**Work required:**
Restate the entries below in full, exactly as they read, but without pictures.

**Extracted material:**
───

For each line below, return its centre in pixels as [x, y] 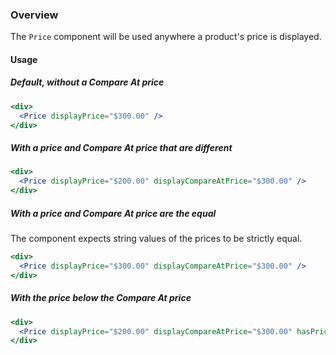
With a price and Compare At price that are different [121, 148]
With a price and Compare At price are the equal [113, 213]
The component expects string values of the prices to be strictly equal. [156, 239]
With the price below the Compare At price [101, 298]
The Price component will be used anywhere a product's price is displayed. [166, 37]
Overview [34, 15]
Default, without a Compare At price [87, 82]
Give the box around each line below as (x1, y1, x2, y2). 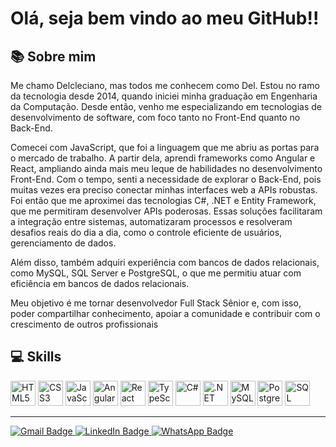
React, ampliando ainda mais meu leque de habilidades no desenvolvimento (10, 163, 323, 174)
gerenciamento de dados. (10, 237, 117, 249)
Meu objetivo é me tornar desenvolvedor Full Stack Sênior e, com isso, (10, 297, 302, 309)
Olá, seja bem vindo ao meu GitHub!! (10, 7, 320, 30)
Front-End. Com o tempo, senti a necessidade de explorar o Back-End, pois (10, 173, 322, 185)
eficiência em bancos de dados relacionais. (10, 278, 190, 289)
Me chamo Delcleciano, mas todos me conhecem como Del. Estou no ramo (10, 80, 320, 91)
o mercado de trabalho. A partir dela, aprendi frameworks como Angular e (10, 152, 316, 164)
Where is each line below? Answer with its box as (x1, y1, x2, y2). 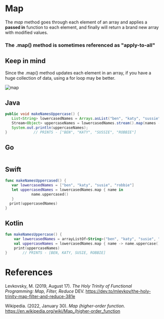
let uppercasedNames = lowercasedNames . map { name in (11, 187, 123, 192)
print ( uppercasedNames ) (9, 201, 58, 206)
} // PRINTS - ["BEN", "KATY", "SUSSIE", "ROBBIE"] (5, 130, 137, 135)
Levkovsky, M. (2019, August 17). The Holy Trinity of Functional (5, 283, 132, 289)
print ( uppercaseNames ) (14, 246, 60, 251)
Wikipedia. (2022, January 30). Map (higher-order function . (5, 303, 125, 309)
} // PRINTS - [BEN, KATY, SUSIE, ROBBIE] (5, 250, 106, 255)
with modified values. (5, 29, 48, 35)
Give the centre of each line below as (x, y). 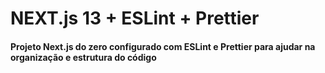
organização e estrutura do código (83, 57)
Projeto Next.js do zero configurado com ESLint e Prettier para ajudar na (163, 46)
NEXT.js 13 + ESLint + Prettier (135, 18)
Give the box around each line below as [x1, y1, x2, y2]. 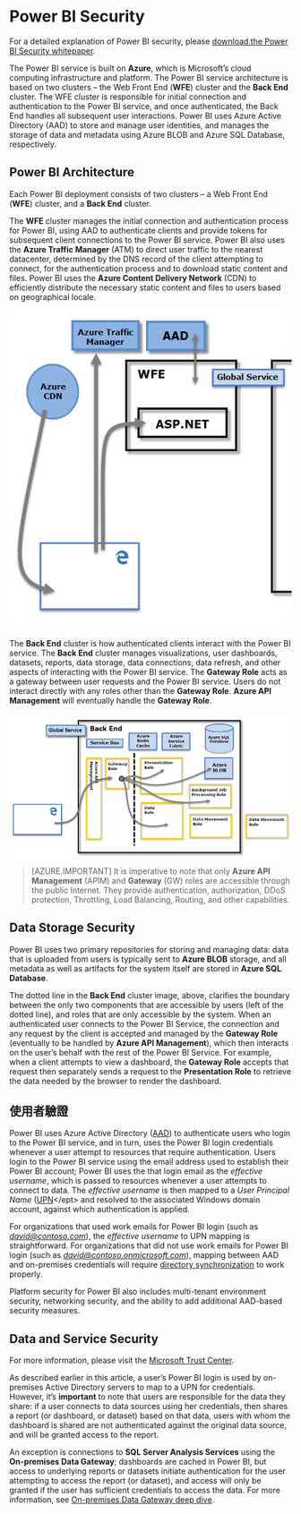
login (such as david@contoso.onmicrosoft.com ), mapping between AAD [9, 1250, 279, 1261]
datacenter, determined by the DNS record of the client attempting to [9, 253, 264, 264]
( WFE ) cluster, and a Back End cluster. [9, 198, 152, 209]
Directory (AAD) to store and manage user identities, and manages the [9, 119, 270, 131]
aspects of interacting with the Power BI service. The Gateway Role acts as [9, 667, 288, 678]
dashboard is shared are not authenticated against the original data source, [9, 1420, 287, 1431]
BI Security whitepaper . [9, 45, 96, 56]
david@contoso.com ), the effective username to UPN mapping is [9, 1231, 250, 1242]
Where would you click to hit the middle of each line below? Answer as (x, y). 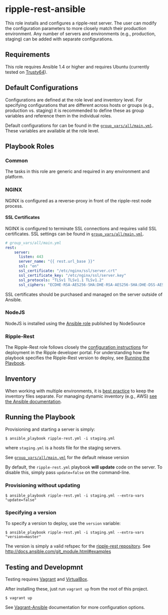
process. (14, 206)
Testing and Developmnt (44, 567)
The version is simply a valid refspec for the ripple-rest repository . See (78, 546)
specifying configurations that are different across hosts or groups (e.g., (79, 105)
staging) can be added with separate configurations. (59, 39)
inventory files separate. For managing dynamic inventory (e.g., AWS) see (81, 396)
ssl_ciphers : (32, 285)
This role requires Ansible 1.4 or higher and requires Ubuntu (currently (77, 66)
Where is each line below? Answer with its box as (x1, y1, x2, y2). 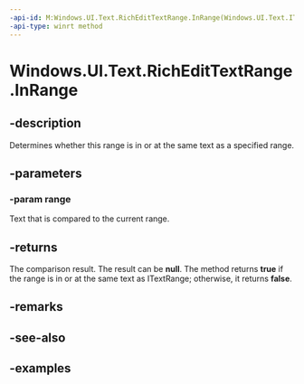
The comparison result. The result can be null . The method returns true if (9, 264, 283, 274)
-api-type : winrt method (9, 22, 103, 31)
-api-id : (9, 13, 43, 23)
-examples (9, 361, 71, 376)
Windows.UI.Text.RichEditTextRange (9, 61, 293, 81)
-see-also (9, 330, 66, 345)
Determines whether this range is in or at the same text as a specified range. (9, 139, 295, 150)
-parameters (9, 165, 82, 181)
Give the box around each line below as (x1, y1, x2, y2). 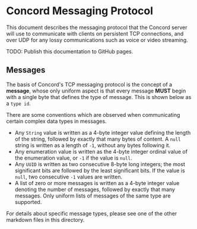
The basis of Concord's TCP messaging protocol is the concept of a (6, 81, 173, 88)
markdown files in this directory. (6, 216, 85, 223)
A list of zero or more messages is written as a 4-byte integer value (14, 179, 180, 186)
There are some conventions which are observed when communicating (6, 111, 180, 118)
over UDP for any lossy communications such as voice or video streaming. (6, 36, 188, 43)
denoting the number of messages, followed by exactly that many (14, 186, 175, 193)
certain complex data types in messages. (6, 117, 107, 125)
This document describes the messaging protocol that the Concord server (6, 24, 188, 31)
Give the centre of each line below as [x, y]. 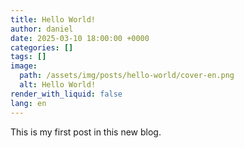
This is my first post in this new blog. [86, 132]
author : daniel [42, 29]
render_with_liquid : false [66, 94]
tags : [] [28, 57]
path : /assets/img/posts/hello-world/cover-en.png [127, 76]
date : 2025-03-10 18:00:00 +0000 [80, 38]
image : [24, 66]
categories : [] [42, 47]
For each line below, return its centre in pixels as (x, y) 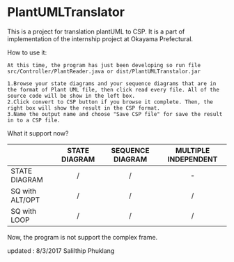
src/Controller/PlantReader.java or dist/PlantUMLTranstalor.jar (104, 71)
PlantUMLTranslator (66, 12)
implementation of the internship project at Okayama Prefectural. (100, 38)
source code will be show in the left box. (71, 96)
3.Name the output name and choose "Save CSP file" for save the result (115, 114)
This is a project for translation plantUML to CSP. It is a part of (96, 31)
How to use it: (27, 52)
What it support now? (38, 133)
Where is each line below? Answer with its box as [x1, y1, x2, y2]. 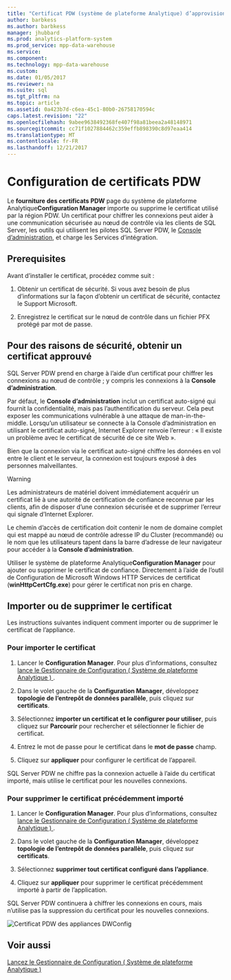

───

**Answer to this task:**
For each line below, return its centre in pixels as [x, y] 
With a price and Compare At price that are different [121, 148]
With a price and Compare At price are the equal [113, 213]
The component expects string values of the prices to be strictly equal. [156, 239]
With the price below the Compare At price [101, 298]
The Price component will be used anywhere a product's price is displayed. [166, 37]
Overview [34, 15]
Default, without a Compare At price [87, 82]
Give the box around each line below as (x1, y1, x2, y2). 
React, ampliando ainda mais meu leque de habilidades no desenvolvimento (10, 163, 323, 174)
gerenciamento de dados. (10, 237, 117, 249)
Meu objetivo é me tornar desenvolvedor Full Stack Sênior e, com isso, (10, 297, 302, 309)
Olá, seja bem vindo ao meu GitHub!! (10, 7, 320, 30)
Front-End. Com o tempo, senti a necessidade de explorar o Back-End, pois (10, 173, 322, 185)
eficiência em bancos de dados relacionais. (10, 278, 190, 289)
Me chamo Delcleciano, mas todos me conhecem como Del. Estou no ramo (10, 80, 320, 91)
o mercado de trabalho. A partir dela, aprendi frameworks como Angular e (10, 152, 316, 164)
Where is each line below? Answer with its box as (x1, y1, x2, y2). 
let uppercasedNames = lowercasedNames . map { name in (11, 187, 123, 192)
print ( uppercasedNames ) (9, 201, 58, 206)
} // PRINTS - ["BEN", "KATY", "SUSSIE", "ROBBIE"] (5, 130, 137, 135)
Levkovsky, M. (2019, August 17). The Holy Trinity of Functional (5, 283, 132, 289)
print ( uppercaseNames ) (14, 246, 60, 251)
Wikipedia. (2022, January 30). Map (higher-order function . (5, 303, 125, 309)
} // PRINTS - [BEN, KATY, SUSIE, ROBBIE] (5, 250, 106, 255)
with modified values. (5, 29, 48, 35)
Give the centre of each line below as (x, y). 
organização e estrutura do código (83, 57)
Projeto Next.js do zero configurado com ESLint e Prettier para ajudar na (163, 46)
NEXT.js 13 + ESLint + Prettier (135, 18)
Give the box around each line below as [x1, y1, x2, y2]. 
login (such as david@contoso.onmicrosoft.com ), mapping between AAD [9, 1250, 279, 1261]
datacenter, determined by the DNS record of the client attempting to [9, 253, 264, 264]
( WFE ) cluster, and a Back End cluster. [9, 198, 152, 209]
Directory (AAD) to store and manage user identities, and manages the [9, 119, 270, 131]
aspects of interacting with the Power BI service. The Gateway Role acts as [9, 667, 288, 678]
dashboard is shared are not authenticated against the original data source, [9, 1420, 287, 1431]
BI Security whitepaper . [9, 45, 96, 56]
david@contoso.com ), the effective username to UPN mapping is [9, 1231, 250, 1242]
Where would you click to hit the middle of each line below? Answer as (x, y). 
process. (14, 206)
Testing and Developmnt (44, 567)
The version is simply a valid refspec for the ripple-rest repository . See (78, 546)
specifying configurations that are different across hosts or groups (e.g., (79, 105)
staging) can be added with separate configurations. (59, 39)
inventory files separate. For managing dynamic inventory (e.g., AWS) see (81, 396)
ssl_ciphers : (32, 285)
This role requires Ansible 1.4 or higher and requires Ubuntu (currently (77, 66)
Where is each line below? Answer with its box as (x1, y1, x2, y2). 
The comparison result. The result can be null . The method returns true if (9, 264, 283, 274)
-api-type : winrt method (9, 22, 103, 31)
-api-id : (9, 13, 43, 23)
-examples (9, 361, 71, 376)
Windows.UI.Text.RichEditTextRange (9, 61, 293, 81)
-see-also (9, 330, 66, 345)
Determines whether this range is in or at the same text as a specified range. (9, 139, 295, 150)
-parameters (9, 165, 82, 181)
Give the box around each line below as (x1, y1, x2, y2). 
The basis of Concord's TCP messaging protocol is the concept of a (6, 81, 173, 88)
markdown files in this directory. (6, 216, 85, 223)
A list of zero or more messages is written as a 4-byte integer value (14, 179, 180, 186)
There are some conventions which are observed when communicating (6, 111, 180, 118)
over UDP for any lossy communications such as voice or video streaming. (6, 36, 188, 43)
denoting the number of messages, followed by exactly that many (14, 186, 175, 193)
certain complex data types in messages. (6, 117, 107, 125)
This document describes the messaging protocol that the Concord server (6, 24, 188, 31)
Give the centre of each line below as [x, y]. 
This is my first post in this new blog. [86, 132]
author : daniel [42, 29]
render_with_liquid : false [66, 94]
tags : [] [28, 57]
path : /assets/img/posts/hello-world/cover-en.png [127, 76]
date : 2025-03-10 18:00:00 +0000 [80, 38]
image : [24, 66]
categories : [] [42, 47]
For each line below, return its centre in pixels as (x, y) 
src/Controller/PlantReader.java or dist/PlantUMLTranstalor.jar (104, 71)
PlantUMLTranslator (66, 12)
implementation of the internship project at Okayama Prefectural. (100, 38)
source code will be show in the left box. (71, 96)
3.Name the output name and choose "Save CSP file" for save the result (115, 114)
This is a project for translation plantUML to CSP. It is a part of (96, 31)
How to use it: (27, 52)
What it support now? (38, 133)
Where is each line below? Answer with its box as [x1, y1, x2, y2]. 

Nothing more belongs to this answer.